- **Task instructions**
Please report every line in the entries that contains the string "Kubernetes".

[Opening Input section]

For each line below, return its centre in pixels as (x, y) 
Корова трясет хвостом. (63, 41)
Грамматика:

[Closing Input section]
[Opening Input section]

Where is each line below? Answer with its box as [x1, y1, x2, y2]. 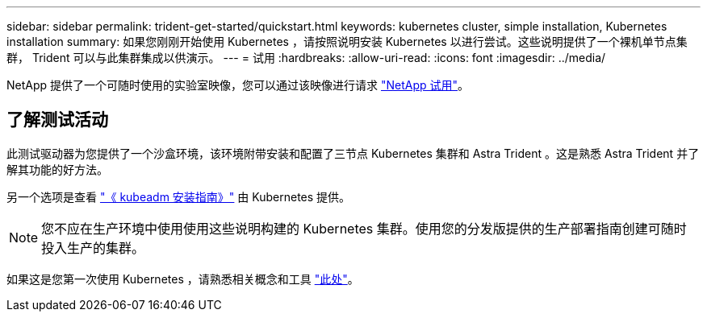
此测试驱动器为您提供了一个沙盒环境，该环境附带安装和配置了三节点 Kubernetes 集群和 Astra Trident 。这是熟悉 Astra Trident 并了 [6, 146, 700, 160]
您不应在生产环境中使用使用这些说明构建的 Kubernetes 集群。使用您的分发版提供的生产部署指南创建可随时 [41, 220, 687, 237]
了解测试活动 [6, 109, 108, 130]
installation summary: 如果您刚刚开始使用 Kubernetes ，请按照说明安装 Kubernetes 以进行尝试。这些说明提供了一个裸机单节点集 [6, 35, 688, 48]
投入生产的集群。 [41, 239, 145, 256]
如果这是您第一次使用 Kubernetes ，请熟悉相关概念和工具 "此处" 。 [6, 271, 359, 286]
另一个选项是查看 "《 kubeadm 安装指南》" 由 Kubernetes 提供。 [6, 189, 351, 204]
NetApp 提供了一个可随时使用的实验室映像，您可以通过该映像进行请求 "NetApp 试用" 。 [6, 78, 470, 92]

[Closing Input section]

- **The completed task**
此测试驱动器为您提供了一个沙盒环境，该环境附带安装和配置了三节点 Kubernetes 集群和 Astra Trident 。这是熟悉 Astra Trident 并了 [6, 146, 700, 160]
您不应在生产环境中使用使用这些说明构建的 Kubernetes 集群。使用您的分发版提供的生产部署指南创建可随时 [41, 220, 687, 237]
installation summary: 如果您刚刚开始使用 Kubernetes ，请按照说明安装 Kubernetes 以进行尝试。这些说明提供了一个裸机单节点集 [6, 35, 688, 48]
如果这是您第一次使用 Kubernetes ，请熟悉相关概念和工具 "此处" 。 [6, 271, 359, 286]
另一个选项是查看 "《 kubeadm 安装指南》" 由 Kubernetes 提供。 [6, 189, 351, 204]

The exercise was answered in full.